Vor didn’t move or speak.
“Vor?”
“I heard you.” He didn’t turn his head. “I didn’t know you understood the language of the Ghaash’kala.”
Kauth felt his cheeks flush. He had overheard a conversation meant to be private—Vor revealing his deepest and most painful secrets.
“I’m sorry,” he said, “perhaps I should—”
Vor cut him off. “Never mind. It’s not an easy question to answer.”
“I’m just trying to understand …” Understand what? What it meant to have principles?
“She begged me,” Vor said. “She begged you? That’s it?”
“I offered her the choice, the same one Durrnak offered us today. If she had stayed with us, we might have been able to deal with her child when it came, either purify it or destroy it before it grew too powerful.
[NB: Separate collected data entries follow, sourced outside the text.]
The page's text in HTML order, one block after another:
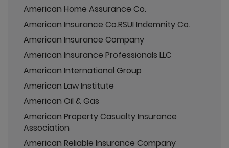
American Home Assurance Co.
American Insurance Co.RSUI Indemnity Co.
American Insurance Company
American Insurance Professionals LLC
American International Group
American Law Institute
American Oil & Gas
American Property Casualty Insurance
Association
American Reliable Insurance Company
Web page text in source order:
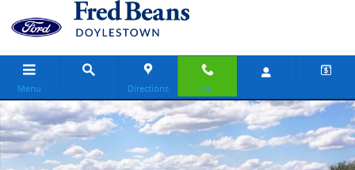
Skip to main content
Menu Directions Call
New 2026 Ford F-250 Platinum Truck Crew Cab Photo 1 of 61
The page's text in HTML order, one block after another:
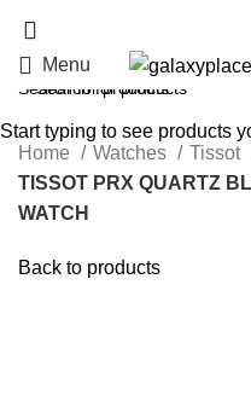
Menu
Home Watches
Tissot
TISSOT PRX QUARTZ
WATCH
Back to products
Start typing to see products
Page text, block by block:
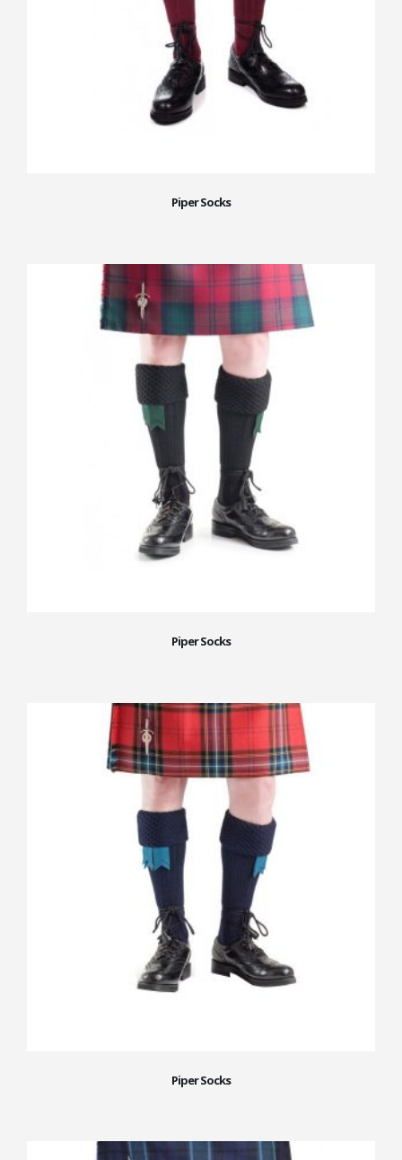
Piper Socks
Piper Socks
Piper Socks
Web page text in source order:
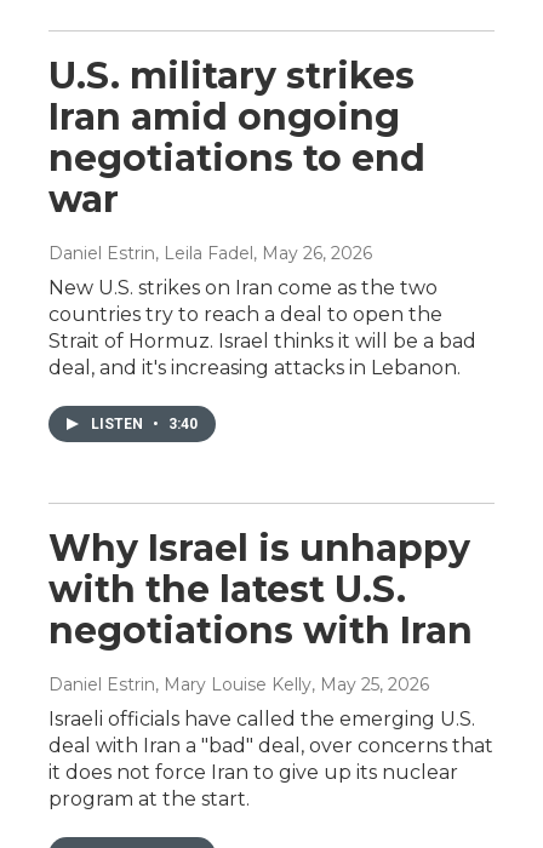
U.S. military strikes
Iran amid ongoing
negotiations to end
war
Daniel Estrin, Leila Fadel, May 26, 2026
New U.S. strikes on Iran come as the two
countries try to reach a deal to open the
Strait of Hormuz. Israel thinks it will be a bad
deal, and it's increasing attacks in Lebanon.
LISTEN • 3:40
Why Israel is unhappy
with the latest U.S.
negotiations with Iran
Daniel Estrin, Mary Louise Kelly, May 25, 2026
Israeli officials have called the emerging U.S.
deal with Iran a "bad" deal, over concerns that
it does not force Iran to give up its nuclear
program at the start.
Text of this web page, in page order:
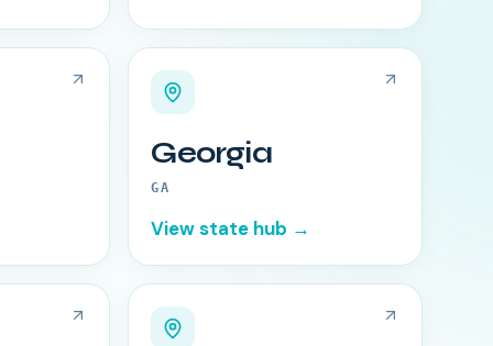
Georgia
GA
View state hub →
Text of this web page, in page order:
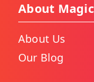
About
About Us
Our Blog
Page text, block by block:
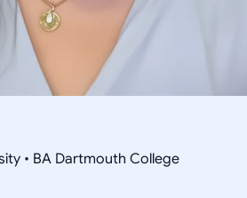
• BA Dartmouth College
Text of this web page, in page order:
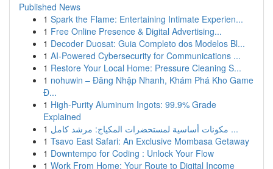
Published News
1 Spark the Flame: Entertaining Intimate Experien...
1 Free Online Presence & Digital Advertising...
1 Decoder Duosat: Guia Completo dos Modelos Bl...
1 AI-Powered Cybersecurity for Communications ...
1 Restore Your Local Home: Pressure Cleaning S...
1 nohuwin – Đăng Nhập Nhanh, Khám Phá Kho Game
Đ...
1 High-Purity Aluminum Ingots: 99.9% Grade
Explained
1
مكونات أساسية لمستحضرات المكياج: مرشد كامل ...
1 Tsavo East Safari: An Exclusive Mombasa Getaway
1 Downtempo for Coding : Unlock Your Flow
1 Work From Home: Your Route to Digital Income
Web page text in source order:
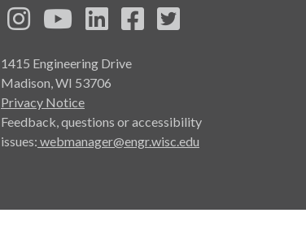
See us on Instagram
See us on YouTube
Follow us on LinkedIn
Follow us on
1415 Engineering Drive
Madison, WI 53706
Privacy Notice
Feedback, questions or accessibility
issues: webmanager@engr.wisc.edu
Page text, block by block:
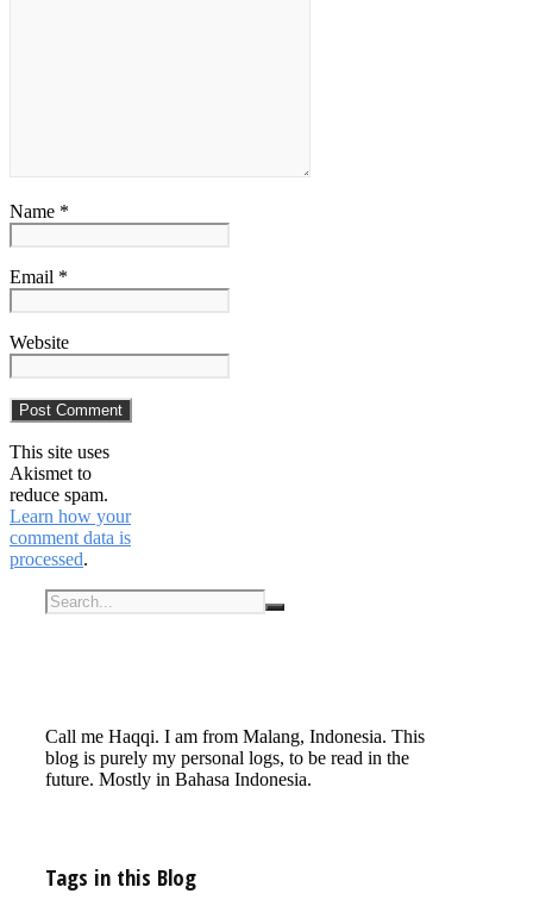
Name *
Email *
Website
This site uses
Akismet to
reduce spam.
Learn how your
comment data is
processed.
Call me Haqqi. I am from Malang, Indonesia. This
blog is purely my personal logs, to be read in the
future. Mostly in Bahasa Indonesia.
Tags in this Blog
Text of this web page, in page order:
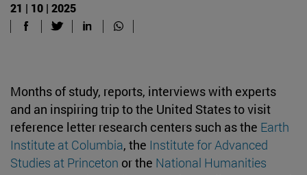
21 | 10 | 2025
Months of study, reports, interviews with experts
and an inspiring trip to the United States to visit
reference letter research centers such as the Earth
Institute at Columbia, the Institute for Advanced
Studies at Princeton or the National Humanities
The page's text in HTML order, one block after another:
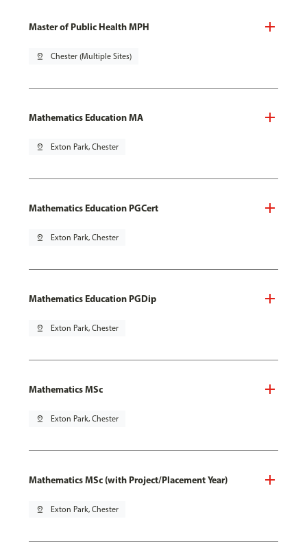
Master of Public Health MPH
pin_drop Chester (Multiple Sites)
Mathematics Education MA
pin_drop Exton Park, Chester
Mathematics Education PGCert
pin_drop Exton Park, Chester
Mathematics Education PGDip
pin_drop Exton Park, Chester
Mathematics MSc
pin_drop Exton Park, Chester
Mathematics MSc (with Project/Placement Year)
pin_drop Exton Park, Chester
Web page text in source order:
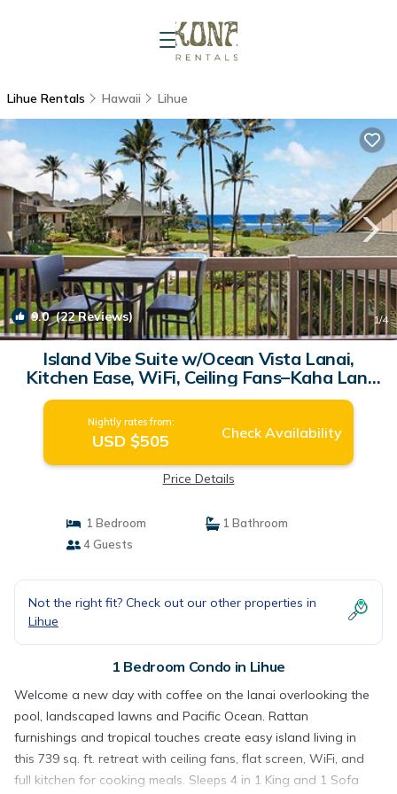
Lihue Rentals Hawaii Lihue
9.0(22 Reviews) 1/4
Island Vibe Suite w/Ocean Vista Lanai,
Kitchen Ease, WiFi, Ceiling Fans–Kaha Lani
303 | Condo in LIHUE
Nightly rates from:
USD $505 Check Availability
Price Details
1 Bedroom
1 Bathroom
4 Guests
Not the right fit? Check out our other properties in
Lihue
1 Bedroom Condo in Lihue
Welcome a new day with coffee on the lanai overlooking the
pool, landscaped lawns and Pacific Ocean. Rattan
furnishings and tropical touches create easy island living in
this 739 sq. ft. retreat with ceiling fans, flat screen, WiFi, and
full kitchen for cooking meals. Sleeps 4 in 1 King and 1 Sofa
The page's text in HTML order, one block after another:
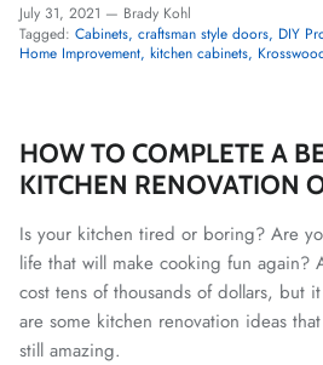
July 31, 2021 — Brady Kohl
Tagged: Cabinets craftsman style doors DIY
Home Improvement kitchen cabinets
HOW TO COMPLETE A
KITCHEN RENOVATION
Is your kitchen tired or boring? Are
life that will make cooking fun again?
cost tens of thousands of dollars, but
are some kitchen renovation ideas
still amazing.
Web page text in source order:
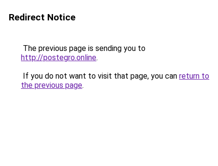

But she refused. She said that she had friends who could exorcise the evil from the child before it was born and let her give birth to a normal child free of evil’s taint.”
“And you believed her.”
Vor hesitated, tracing some pattern in the gravel. “I’m not sure I did, actually. But I wanted to.”
“You wanted to?”
“You don’t understand what it’s like to live here, Kauth. Wandering the Labyrinth you can go days without seeing another living thing. Anything you do see you usually have to kill. It’s a war of relentless extermination. To believe that she could bear a normal, healthy child—it was like believing that something could grow and flower in the Demon Wastes.” Vor slowly shook his head. “A damn fool dream.”
“As though life could somehow grow out of death,” Kauth said. He looked down at last at the masonry in his hand. … recapitulates the serpents’ sacrifice, binding the servant anew so the master shall not break free.